The New German Dialectic
Can Angela Merkel make the case for Germany to lead a deeper European integration process?
- Mrs. Merkel must, and will, make the case for a truly historical transition toward a deeper integration process.
- Merkel and Schaeuble must be prepared to jump over their party's shadows to accomplish history-making reforms, much as Schroeder did.
- The big beneficiary of Mr. Schroeder's out-of-character and therefore fortunate act of political courage was Angela Merkel.
A key ingredient of Germany’s success in today’s increasingly dismal global economic environment was that a former chancellor, Gerhard Schroeder, mustered the courage to jump over his shadow.
Thanks to the fact that he, a man of the center-left, was principled enough to launch structural reforms to Germany’s welfare state via the so-called (and aptly titled) Agenda 2010, Germany’s economy is now performing relatively well.
Commentators such as the Financial Times’ Martin Wolf had claimed at the time that the German economy would fail due to high price and benefit levels, which the country would not be able to reduce. As a consequence, they argued, it would catapult itself out of a competitive world market.
Things have turned out differently. Although controversial, Schroeder’s historic achievement was to bring German unemployment benefits down to the American level. The fact that Germany’s unemployment rate, long an albatross around the country’s neck, is now at the lowest level in two decades (and in line with U.S. levels during good economic times) proves the architects of the project right.
The big beneficiary of Mr. Schroeder’s out-of-character and therefore fortunate act of political courage was Angela Merkel. She has benefited from her predecessor’s righting of the country’s economic ship not only during her first term in office, but until today.
However, now she faces a similar test of political courage. Just as it was a test of character for Schroeder and his Social Democratic Party (SPD) to trim the welfare state, so it is now a test of character for Mrs. Merkel and her Christian Democratic Union (CDU) to accomplish the rightsizing of the nation state.
While in a completely different domain, that is a challenge on par with what the SPD had to accomplish. Basically, the CDU’s voter base consists of proudly patriotic people. But rather than bask in the illusory glory of Germany doing marvelously, thank you, Mrs. Merkel has to move her base to accept that, in the end, Germany does have to provide a significant back-up mechanism for Europe. Making the case for sharing a nation’s wealth with others is certainly no easy task.

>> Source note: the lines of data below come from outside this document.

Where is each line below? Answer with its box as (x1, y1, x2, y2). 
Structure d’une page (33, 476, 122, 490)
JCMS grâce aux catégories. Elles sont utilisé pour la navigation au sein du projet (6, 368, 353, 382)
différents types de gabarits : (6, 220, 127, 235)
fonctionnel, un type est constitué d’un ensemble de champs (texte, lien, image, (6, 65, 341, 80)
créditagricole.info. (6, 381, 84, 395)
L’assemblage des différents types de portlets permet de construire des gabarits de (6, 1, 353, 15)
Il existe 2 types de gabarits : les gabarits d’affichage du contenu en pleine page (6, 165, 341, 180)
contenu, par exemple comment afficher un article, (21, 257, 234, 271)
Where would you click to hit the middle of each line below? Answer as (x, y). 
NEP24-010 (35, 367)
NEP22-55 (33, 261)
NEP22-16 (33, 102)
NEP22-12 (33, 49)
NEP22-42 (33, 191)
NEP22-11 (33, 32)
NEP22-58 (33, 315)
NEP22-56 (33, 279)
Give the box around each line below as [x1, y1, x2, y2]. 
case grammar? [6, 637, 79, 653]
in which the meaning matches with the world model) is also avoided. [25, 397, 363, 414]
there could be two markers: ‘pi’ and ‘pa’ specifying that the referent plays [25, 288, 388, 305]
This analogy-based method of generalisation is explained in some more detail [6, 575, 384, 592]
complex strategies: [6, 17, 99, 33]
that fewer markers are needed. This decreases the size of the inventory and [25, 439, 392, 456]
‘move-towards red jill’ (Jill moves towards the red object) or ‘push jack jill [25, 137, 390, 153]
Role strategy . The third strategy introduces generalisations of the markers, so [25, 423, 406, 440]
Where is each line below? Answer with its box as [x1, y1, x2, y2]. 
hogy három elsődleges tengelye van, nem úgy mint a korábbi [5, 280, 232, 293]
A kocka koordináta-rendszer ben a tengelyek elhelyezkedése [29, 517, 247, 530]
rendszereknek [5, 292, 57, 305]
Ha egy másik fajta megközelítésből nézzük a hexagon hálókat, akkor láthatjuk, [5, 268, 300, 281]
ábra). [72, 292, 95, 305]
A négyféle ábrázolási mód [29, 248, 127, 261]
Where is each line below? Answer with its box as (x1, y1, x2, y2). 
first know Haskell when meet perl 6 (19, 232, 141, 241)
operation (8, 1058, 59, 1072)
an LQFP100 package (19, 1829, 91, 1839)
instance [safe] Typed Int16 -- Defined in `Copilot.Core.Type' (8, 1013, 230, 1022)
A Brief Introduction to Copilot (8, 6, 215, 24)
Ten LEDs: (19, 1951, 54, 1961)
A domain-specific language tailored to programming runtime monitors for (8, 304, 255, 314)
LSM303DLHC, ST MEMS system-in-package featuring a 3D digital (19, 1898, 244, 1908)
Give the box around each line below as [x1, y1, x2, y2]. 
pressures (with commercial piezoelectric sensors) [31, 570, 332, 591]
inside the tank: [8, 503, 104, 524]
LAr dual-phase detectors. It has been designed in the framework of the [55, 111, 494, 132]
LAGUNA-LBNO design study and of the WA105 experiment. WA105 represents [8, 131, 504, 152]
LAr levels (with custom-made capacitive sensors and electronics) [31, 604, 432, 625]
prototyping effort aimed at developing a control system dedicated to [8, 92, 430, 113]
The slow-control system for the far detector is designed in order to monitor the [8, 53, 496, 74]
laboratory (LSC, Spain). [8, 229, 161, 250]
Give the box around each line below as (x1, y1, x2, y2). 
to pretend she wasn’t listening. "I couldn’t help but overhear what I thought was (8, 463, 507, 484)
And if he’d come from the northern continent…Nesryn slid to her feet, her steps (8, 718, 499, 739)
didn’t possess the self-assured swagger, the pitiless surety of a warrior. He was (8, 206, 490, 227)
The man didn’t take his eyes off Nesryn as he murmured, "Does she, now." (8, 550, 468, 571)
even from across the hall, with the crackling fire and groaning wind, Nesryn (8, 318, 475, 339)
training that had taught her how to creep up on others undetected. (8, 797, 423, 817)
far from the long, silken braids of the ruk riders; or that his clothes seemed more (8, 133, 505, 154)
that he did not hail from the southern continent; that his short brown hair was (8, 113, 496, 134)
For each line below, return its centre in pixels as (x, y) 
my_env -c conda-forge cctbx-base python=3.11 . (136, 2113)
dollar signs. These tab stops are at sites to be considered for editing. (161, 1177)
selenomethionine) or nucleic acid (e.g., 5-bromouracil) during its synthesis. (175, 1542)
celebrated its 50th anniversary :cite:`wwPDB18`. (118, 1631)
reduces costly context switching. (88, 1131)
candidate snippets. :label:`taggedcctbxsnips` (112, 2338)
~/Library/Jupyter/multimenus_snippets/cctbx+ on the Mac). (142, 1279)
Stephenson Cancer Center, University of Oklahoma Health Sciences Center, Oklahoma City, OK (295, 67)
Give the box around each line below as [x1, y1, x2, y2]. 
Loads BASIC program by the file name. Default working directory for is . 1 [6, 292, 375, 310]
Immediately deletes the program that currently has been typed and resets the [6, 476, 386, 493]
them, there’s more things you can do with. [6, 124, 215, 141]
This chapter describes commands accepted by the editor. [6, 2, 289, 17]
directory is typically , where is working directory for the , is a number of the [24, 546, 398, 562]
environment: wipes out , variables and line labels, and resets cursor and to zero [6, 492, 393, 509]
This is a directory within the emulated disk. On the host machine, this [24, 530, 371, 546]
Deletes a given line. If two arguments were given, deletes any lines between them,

But if she is up to the historical task put squarely before her, then the CDU under Merkel and Schaeuble, her powerful finance minister, must act accordingly, in the interest of Germany and the future of Europe. They, too, must be prepared to jump over their party’s shadows to accomplish history-making reforms comparable in scope to those the SPD made under Schroeder.
The political outcome of Mr. Schroeder’s maneuver was tantamount to committing political harakiri. His party could not bear the internal tensions resulting from reforming the welfare state. In the end, for all his political courage, he was not re-elected.
In their own minds, Merkel and Schaeuble are certainly more demanding of themselves in terms of character and personal integrity than Gerhard Schroeder ever was.
That augurs well for their effort to move a quite nation-state-minded party to supporting the cause of pan-Europeanism. A more cosmopolitan Germany certainly needs for this curious pair, erstwhile bitter intra-party rivals, to succeed.
Based on this analysis, an interesting secret of Germany’s competitiveness emerges, one that is not based, as is always assumed, on purely economic factors. As it turns out, the political competitiveness of the system was, and is, at least equally important.
What one might call the new German dialectic describes a rather fortitudinous process where, precisely at the times when fundamental questions had to be addressed, not only were politicians in power who were prepared and able to deal with them. Ever more fortuitous was the fact that, in the two most recent, most difficult circumstances, it was precisely the party that found itself in government that, if in opposition, would had been dead-set against undertaking that specific reform measure.
Just imagine the firestorm the German unions would have unleashed against the CDU had it been the one to implement the structural reform package called Agenda 2010. The beauty of the political dialectic governing Germany is that it is now the CDU that must act in the overall national interest by overcoming the overly nation-state-oriented thinking in its conservative wing.
Conservatives cannot continue basking in self-satisfaction at the good things the EU delivers to Germany’s balance sheet, while refusing to accept any debits. That is why Mrs. Merkel has quite a task ahead of her. She must, and she will, make the case for a truly historical transition toward a deeper integration process.
For Europe’s most powerful country economically and socially, that is no small task. But the inherent beauty and effectiveness of Germany’s cross-party dialectics greatly facilitates her making this case to her doubters.